The US economy generated only 75,000 new jobs in May, well below the consensus forecast of 185,000. The Morgan Stanley report said that, taken together with other data, “these indicators point to business expansion coming to a near halt in June.”
On the trade front, tensions are rising. Considerable weight had been placed on the possibility that a meeting between Trump and China’s president, Xi Jinping, on the sidelines of the G20 summit meeting in Japan at the end of this month, would lead to a lessening of the conflict. But the meeting has not been formally arranged and Trump has warned that if Xi does not take part, then tariffs of 25 percent on an additional $300 billion worth of Chinese goods will go ahead.
Even if discussions do not proceed, little of a concrete nature is likely to emerge. Speaking to the Wall Street Journal from Paris on Sunday, Commerce Secretary Wilbur Ross indicated that an enforcement mechanism for any deal—the issue on which negotiations broke down— would not be discussed.
“I think the most that will come out of the G20 might be an agreement to actively resume talks,” he said. “At the presidential level they’re not going to talk about the details of how do you enforce a trade agreement. The most that might come is new ground rules for discussion and some sort of schedule for when detailed technical talks might resume.”
Ross said even real shooting wars ended with negotiations, and the conflict with China would ultimately end in negotiations, but “whether that will be in 10 minutes, 10 weeks, 10 months or longer, it’s not possible to say.”
The trade conflict is expanding beyond China. India has raised tariffs on US goods, including apples, almonds and walnuts, in retaliation for a decision by the Trump administration to remove its privileges, under a system of preferences to aid the economies of less developed countries. The decision has hit around $6 billion worth of Indian goods that were previously imported into the US duty free.
Trump has criticised India’s protectionist policies and has been pushing for a new bilateral agreement to cover the $142 billion worth of trade between the two countries.
While it has been out of the spotlight in recent days, Europe is another target of the US trade war agenda. Last month, the administration suspended consideration of the imposition of tariffs on auto products on “national security” grounds for 180 days, to allow “negotiations” to take place.
That is something of a misnomer. The talks are taking place under the threat that if a bilateral deal is not reached, in which the European Union opens up its markets for US agricultural products, then the auto tariffs will be imposed with a major impact on the German car industry.
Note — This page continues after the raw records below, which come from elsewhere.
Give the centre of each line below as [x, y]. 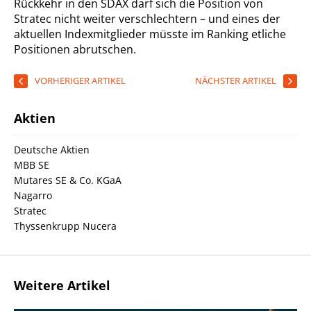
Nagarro [33, 196]
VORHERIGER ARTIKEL [80, 81]
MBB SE [32, 165]
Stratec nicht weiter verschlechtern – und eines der [147, 19]
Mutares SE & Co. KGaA [68, 180]
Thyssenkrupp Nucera [65, 226]
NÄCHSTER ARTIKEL [236, 81]
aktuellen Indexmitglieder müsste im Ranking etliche [150, 34]
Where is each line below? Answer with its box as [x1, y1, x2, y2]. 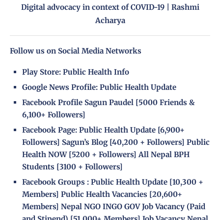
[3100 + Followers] [55, 162, 123, 172]
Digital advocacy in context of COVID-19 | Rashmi [21, 2, 199, 12]
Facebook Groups [22, 177, 87, 187]
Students [22, 162, 55, 172]
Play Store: [22, 67, 63, 77]
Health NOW [22, 150, 67, 160]
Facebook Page [22, 125, 75, 135]
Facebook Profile [22, 98, 82, 108]
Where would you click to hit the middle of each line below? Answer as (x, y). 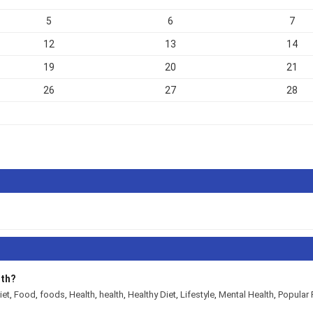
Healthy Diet (157, 294)
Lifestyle (204, 294)
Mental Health (255, 294)
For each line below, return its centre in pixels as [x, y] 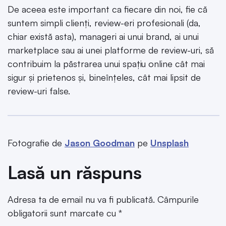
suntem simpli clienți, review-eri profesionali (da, [104, 23]
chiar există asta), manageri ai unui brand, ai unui [103, 37]
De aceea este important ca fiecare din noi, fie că [107, 9]
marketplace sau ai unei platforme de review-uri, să [111, 50]
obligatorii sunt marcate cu [63, 213]
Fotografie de [36, 143]
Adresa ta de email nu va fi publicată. [81, 199]
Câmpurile [178, 199]
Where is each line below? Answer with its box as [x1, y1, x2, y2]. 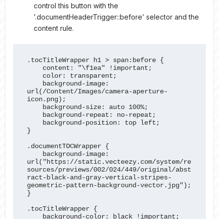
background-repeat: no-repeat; [27, 110, 43, 119]
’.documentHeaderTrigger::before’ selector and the [34, 12, 199, 21]
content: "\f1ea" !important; [27, 64, 43, 72]
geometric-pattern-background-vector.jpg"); [27, 181, 192, 189]
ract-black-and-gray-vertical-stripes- [27, 173, 172, 181]
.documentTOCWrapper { [27, 142, 109, 150]
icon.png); [27, 95, 70, 103]
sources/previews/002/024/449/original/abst [27, 165, 192, 174]
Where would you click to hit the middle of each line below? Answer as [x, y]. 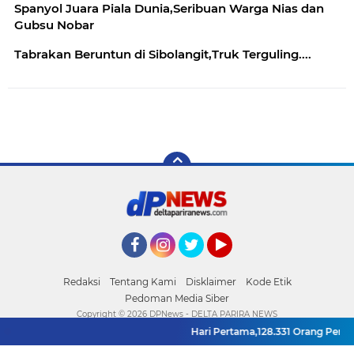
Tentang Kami [143, 282]
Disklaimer [211, 282]
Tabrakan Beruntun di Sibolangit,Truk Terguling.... [163, 54]
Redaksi [81, 282]
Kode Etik [268, 282]
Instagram [179, 265]
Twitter [198, 265]
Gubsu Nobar [54, 25]
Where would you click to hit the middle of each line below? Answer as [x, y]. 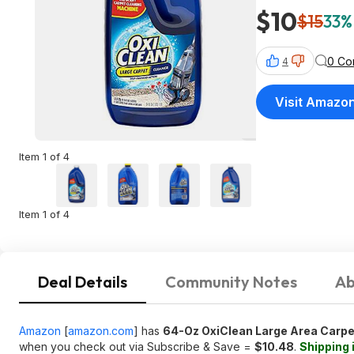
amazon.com [101, 331]
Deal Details [83, 282]
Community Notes [231, 282]
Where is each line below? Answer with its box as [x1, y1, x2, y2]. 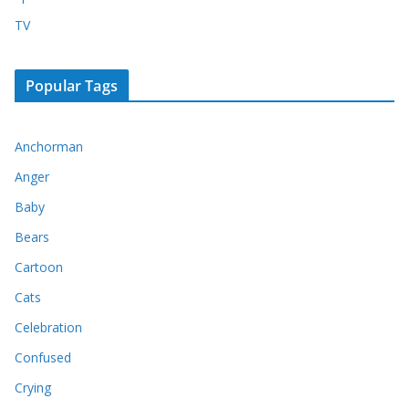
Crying [15, 379, 51, 397]
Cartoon [15, 258, 63, 277]
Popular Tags [26, 76, 118, 97]
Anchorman [15, 138, 83, 156]
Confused [15, 349, 71, 367]
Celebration [15, 319, 82, 337]
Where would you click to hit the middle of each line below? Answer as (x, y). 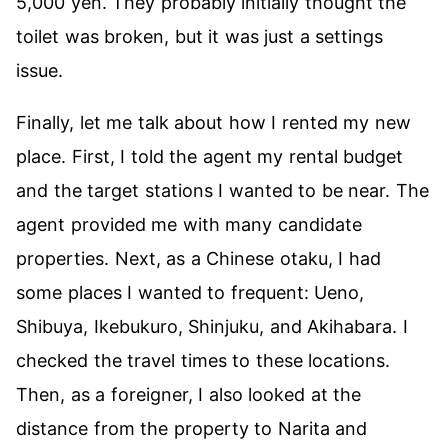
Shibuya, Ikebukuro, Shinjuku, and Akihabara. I (212, 326)
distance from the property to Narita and (192, 428)
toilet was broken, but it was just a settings (200, 36)
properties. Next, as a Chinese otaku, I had (198, 258)
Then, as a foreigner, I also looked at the (189, 394)
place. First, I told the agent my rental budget (210, 156)
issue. (39, 70)
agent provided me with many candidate (189, 224)
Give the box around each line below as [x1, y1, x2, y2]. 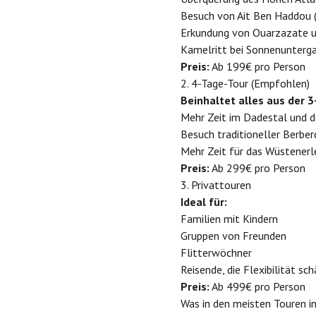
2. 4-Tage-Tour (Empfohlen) [181, 76, 310, 90]
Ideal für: [181, 195, 227, 209]
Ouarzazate [253, 25, 308, 39]
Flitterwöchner [181, 245, 252, 260]
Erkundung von [181, 25, 253, 39]
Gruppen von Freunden [181, 229, 286, 243]
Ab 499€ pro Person [209, 279, 305, 293]
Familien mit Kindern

“They are worried,” Ross told the Wall Street Journal. “Automotive is a very important industry here, most particularly for Germany. … I think they understand that at the end of the day, the administration’s purpose is not to end up with a whole bunch of tariffs, it’s to end up with agreements.”
But the EU has insisted that agriculture will not be part of any new arrangement and that, contrary to US assertions, there was no agreement to put it on the table at the talks between Trump and European Commission President Jean-Claude Juncker last July.
The wheels are also in motion for the new round of tariffs against Chinese goods. This week, hearings will be held, where US companies and business groups can make submissions on the threatened tariffs measure. After that, they will have another week, until July 2, to provide comment and seek exemptions, following which the administration can act.
The office of the US Trade Representative is reported to have been flooded with submissions by companies that say they cannot obtain supplies of a wide range of consumer goods, other than from China.
Contrary to the continued assertions by Trump that China, not the US consumer, is paying for the tariffs, a coalition of business groups, including retailers Walmart, Target and Cosco, sent a letter to the president last Thursday, in which they estimated that current and proposed new China tariffs would raise costs for a family of four by an average of $2,000 per year.